-------- Records to process --------
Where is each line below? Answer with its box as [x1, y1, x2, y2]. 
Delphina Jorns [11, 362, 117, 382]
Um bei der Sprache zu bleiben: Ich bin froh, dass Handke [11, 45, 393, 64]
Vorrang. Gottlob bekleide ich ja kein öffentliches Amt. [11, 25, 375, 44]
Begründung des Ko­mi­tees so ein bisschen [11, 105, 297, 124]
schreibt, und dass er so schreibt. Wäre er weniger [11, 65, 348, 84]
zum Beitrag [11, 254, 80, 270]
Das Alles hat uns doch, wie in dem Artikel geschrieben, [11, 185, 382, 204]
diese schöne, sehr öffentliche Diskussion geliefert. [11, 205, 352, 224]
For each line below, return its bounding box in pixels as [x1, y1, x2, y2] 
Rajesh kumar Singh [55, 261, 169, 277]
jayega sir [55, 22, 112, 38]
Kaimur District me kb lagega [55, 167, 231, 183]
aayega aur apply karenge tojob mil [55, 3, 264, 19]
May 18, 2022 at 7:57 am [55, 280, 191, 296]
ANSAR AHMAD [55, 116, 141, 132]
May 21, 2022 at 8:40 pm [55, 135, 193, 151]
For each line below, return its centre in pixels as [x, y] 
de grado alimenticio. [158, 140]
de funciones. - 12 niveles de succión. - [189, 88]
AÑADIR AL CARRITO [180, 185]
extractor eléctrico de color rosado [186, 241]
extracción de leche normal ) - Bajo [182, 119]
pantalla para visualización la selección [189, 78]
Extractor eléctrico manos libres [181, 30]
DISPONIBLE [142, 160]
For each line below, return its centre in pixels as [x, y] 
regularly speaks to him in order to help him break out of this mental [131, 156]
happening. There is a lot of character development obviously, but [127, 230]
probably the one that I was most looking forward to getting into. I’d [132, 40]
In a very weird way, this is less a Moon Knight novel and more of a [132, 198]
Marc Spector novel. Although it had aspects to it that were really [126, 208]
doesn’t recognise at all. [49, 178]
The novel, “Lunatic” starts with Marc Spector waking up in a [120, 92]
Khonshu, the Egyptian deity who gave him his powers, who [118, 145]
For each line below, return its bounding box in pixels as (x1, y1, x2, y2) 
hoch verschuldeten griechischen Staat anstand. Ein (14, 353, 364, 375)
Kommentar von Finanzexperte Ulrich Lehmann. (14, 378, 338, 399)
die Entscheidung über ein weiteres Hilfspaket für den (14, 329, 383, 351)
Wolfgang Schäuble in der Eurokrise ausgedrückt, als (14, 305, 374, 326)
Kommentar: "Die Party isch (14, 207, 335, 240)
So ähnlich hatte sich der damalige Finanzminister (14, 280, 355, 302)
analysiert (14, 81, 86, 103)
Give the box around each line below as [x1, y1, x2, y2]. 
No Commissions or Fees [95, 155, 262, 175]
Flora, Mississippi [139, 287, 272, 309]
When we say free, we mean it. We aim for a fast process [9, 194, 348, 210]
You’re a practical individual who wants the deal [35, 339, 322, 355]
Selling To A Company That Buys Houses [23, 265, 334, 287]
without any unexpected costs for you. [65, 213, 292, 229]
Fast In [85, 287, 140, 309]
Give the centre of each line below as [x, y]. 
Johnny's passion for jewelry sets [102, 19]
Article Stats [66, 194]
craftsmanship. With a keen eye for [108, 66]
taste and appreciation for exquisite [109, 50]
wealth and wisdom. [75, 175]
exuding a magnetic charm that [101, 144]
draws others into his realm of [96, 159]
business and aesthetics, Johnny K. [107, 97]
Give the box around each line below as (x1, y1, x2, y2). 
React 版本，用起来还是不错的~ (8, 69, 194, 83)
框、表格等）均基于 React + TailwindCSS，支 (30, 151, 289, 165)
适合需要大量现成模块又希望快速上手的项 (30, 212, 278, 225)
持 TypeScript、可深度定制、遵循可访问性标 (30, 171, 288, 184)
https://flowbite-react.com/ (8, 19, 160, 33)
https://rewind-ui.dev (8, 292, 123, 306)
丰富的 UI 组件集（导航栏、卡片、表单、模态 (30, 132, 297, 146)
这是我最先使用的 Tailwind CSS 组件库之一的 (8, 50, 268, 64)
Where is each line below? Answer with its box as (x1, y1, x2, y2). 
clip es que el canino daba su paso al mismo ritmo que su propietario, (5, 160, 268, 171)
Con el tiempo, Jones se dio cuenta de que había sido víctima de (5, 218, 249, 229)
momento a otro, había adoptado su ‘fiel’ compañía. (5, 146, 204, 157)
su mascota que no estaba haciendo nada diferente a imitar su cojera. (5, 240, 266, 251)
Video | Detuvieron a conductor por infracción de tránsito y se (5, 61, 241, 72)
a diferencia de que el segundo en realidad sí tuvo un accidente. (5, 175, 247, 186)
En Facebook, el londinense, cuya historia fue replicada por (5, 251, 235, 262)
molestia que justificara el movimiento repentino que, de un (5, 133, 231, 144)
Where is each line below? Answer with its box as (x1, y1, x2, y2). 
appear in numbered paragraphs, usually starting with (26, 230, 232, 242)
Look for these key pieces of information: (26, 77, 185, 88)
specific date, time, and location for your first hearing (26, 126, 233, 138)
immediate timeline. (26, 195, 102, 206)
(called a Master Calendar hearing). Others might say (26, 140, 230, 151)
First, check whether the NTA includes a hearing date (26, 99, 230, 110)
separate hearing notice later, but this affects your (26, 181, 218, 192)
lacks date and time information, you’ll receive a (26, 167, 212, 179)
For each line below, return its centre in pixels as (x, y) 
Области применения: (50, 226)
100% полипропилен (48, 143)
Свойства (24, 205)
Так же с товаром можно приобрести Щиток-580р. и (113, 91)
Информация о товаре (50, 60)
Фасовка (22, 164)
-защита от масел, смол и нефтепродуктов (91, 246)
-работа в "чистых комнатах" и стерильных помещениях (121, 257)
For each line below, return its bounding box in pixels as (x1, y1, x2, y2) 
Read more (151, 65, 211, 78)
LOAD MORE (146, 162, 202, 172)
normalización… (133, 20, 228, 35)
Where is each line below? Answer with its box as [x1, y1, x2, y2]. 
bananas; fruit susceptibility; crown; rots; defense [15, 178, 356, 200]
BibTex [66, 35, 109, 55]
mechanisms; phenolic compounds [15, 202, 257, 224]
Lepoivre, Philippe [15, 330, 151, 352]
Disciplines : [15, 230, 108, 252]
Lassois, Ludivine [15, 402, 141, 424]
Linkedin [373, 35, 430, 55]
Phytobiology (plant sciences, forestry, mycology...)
--------
§ **What you should do**
In full and word for word, output the entries.

§ **Task response**
Where is each line below? Answer with its box as [x1, y1, x2, y2]. 
Delphina Jorns [11, 362, 117, 382]
Um bei der Sprache zu bleiben: Ich bin froh, dass Handke [11, 45, 393, 64]
Vorrang. Gottlob bekleide ich ja kein öffentliches Amt. [11, 25, 375, 44]
Begründung des Ko­mi­tees so ein bisschen [11, 105, 297, 124]
schreibt, und dass er so schreibt. Wäre er weniger [11, 65, 348, 84]
zum Beitrag [11, 254, 80, 270]
Das Alles hat uns doch, wie in dem Artikel geschrieben, [11, 185, 382, 204]
diese schöne, sehr öffentliche Diskussion geliefert. [11, 205, 352, 224]
For each line below, return its bounding box in pixels as [x1, y1, x2, y2] 
Rajesh kumar Singh [55, 261, 169, 277]
jayega sir [55, 22, 112, 38]
Kaimur District me kb lagega [55, 167, 231, 183]
aayega aur apply karenge tojob mil [55, 3, 264, 19]
May 18, 2022 at 7:57 am [55, 280, 191, 296]
ANSAR AHMAD [55, 116, 141, 132]
May 21, 2022 at 8:40 pm [55, 135, 193, 151]
For each line below, return its centre in pixels as [x, y] 
de grado alimenticio. [158, 140]
de funciones. - 12 niveles de succión. - [189, 88]
AÑADIR AL CARRITO [180, 185]
extractor eléctrico de color rosado [186, 241]
extracción de leche normal ) - Bajo [182, 119]
pantalla para visualización la selección [189, 78]
Extractor eléctrico manos libres [181, 30]
DISPONIBLE [142, 160]
For each line below, return its centre in pixels as [x, y] 
regularly speaks to him in order to help him break out of this mental [131, 156]
happening. There is a lot of character development obviously, but [127, 230]
probably the one that I was most looking forward to getting into. I’d [132, 40]
In a very weird way, this is less a Moon Knight novel and more of a [132, 198]
Marc Spector novel. Although it had aspects to it that were really [126, 208]
doesn’t recognise at all. [49, 178]
The novel, “Lunatic” starts with Marc Spector waking up in a [120, 92]
Khonshu, the Egyptian deity who gave him his powers, who [118, 145]
For each line below, return its bounding box in pixels as (x1, y1, x2, y2) 
hoch verschuldeten griechischen Staat anstand. Ein (14, 353, 364, 375)
Kommentar von Finanzexperte Ulrich Lehmann. (14, 378, 338, 399)
die Entscheidung über ein weiteres Hilfspaket für den (14, 329, 383, 351)
Wolfgang Schäuble in der Eurokrise ausgedrückt, als (14, 305, 374, 326)
Kommentar: "Die Party isch (14, 207, 335, 240)
So ähnlich hatte sich der damalige Finanzminister (14, 280, 355, 302)
analysiert (14, 81, 86, 103)
Give the box around each line below as [x1, y1, x2, y2]. 
No Commissions or Fees [95, 155, 262, 175]
Flora, Mississippi [139, 287, 272, 309]
When we say free, we mean it. We aim for a fast process [9, 194, 348, 210]
You’re a practical individual who wants the deal [35, 339, 322, 355]
Selling To A Company That Buys Houses [23, 265, 334, 287]
without any unexpected costs for you. [65, 213, 292, 229]
Fast In [85, 287, 140, 309]
Give the centre of each line below as [x, y]. 
Johnny's passion for jewelry sets [102, 19]
Article Stats [66, 194]
craftsmanship. With a keen eye for [108, 66]
taste and appreciation for exquisite [109, 50]
wealth and wisdom. [75, 175]
exuding a magnetic charm that [101, 144]
draws others into his realm of [96, 159]
business and aesthetics, Johnny K. [107, 97]
Give the box around each line below as (x1, y1, x2, y2). 
React 版本，用起来还是不错的~ (8, 69, 194, 83)
框、表格等）均基于 React + TailwindCSS，支 (30, 151, 289, 165)
适合需要大量现成模块又希望快速上手的项 (30, 212, 278, 225)
持 TypeScript、可深度定制、遵循可访问性标 (30, 171, 288, 184)
https://flowbite-react.com/ (8, 19, 160, 33)
https://rewind-ui.dev (8, 292, 123, 306)
丰富的 UI 组件集（导航栏、卡片、表单、模态 (30, 132, 297, 146)
这是我最先使用的 Tailwind CSS 组件库之一的 (8, 50, 268, 64)
Where is each line below? Answer with its box as (x1, y1, x2, y2). 
clip es que el canino daba su paso al mismo ritmo que su propietario, (5, 160, 268, 171)
Con el tiempo, Jones se dio cuenta de que había sido víctima de (5, 218, 249, 229)
momento a otro, había adoptado su ‘fiel’ compañía. (5, 146, 204, 157)
su mascota que no estaba haciendo nada diferente a imitar su cojera. (5, 240, 266, 251)
Video | Detuvieron a conductor por infracción de tránsito y se (5, 61, 241, 72)
a diferencia de que el segundo en realidad sí tuvo un accidente. (5, 175, 247, 186)
En Facebook, el londinense, cuya historia fue replicada por (5, 251, 235, 262)
molestia que justificara el movimiento repentino que, de un (5, 133, 231, 144)
Where is each line below? Answer with its box as (x1, y1, x2, y2). 
appear in numbered paragraphs, usually starting with (26, 230, 232, 242)
Look for these key pieces of information: (26, 77, 185, 88)
specific date, time, and location for your first hearing (26, 126, 233, 138)
immediate timeline. (26, 195, 102, 206)
(called a Master Calendar hearing). Others might say (26, 140, 230, 151)
First, check whether the NTA includes a hearing date (26, 99, 230, 110)
separate hearing notice later, but this affects your (26, 181, 218, 192)
lacks date and time information, you’ll receive a (26, 167, 212, 179)
For each line below, return its centre in pixels as (x, y) 
Области применения: (50, 226)
100% полипропилен (48, 143)
Свойства (24, 205)
Так же с товаром можно приобрести Щиток-580р. и (113, 91)
Информация о товаре (50, 60)
Фасовка (22, 164)
-защита от масел, смол и нефтепродуктов (91, 246)
-работа в "чистых комнатах" и стерильных помещениях (121, 257)
For each line below, return its bounding box in pixels as (x1, y1, x2, y2) 
Read more (151, 65, 211, 78)
LOAD MORE (146, 162, 202, 172)
normalización… (133, 20, 228, 35)
Where is each line below? Answer with its box as [x1, y1, x2, y2]. 
bananas; fruit susceptibility; crown; rots; defense [15, 178, 356, 200]
BibTex [66, 35, 109, 55]
mechanisms; phenolic compounds [15, 202, 257, 224]
Lepoivre, Philippe [15, 330, 151, 352]
Disciplines : [15, 230, 108, 252]
Lassois, Ludivine [15, 402, 141, 424]
Linkedin [373, 35, 430, 55]
Phytobiology (plant sciences, forestry, mycology...)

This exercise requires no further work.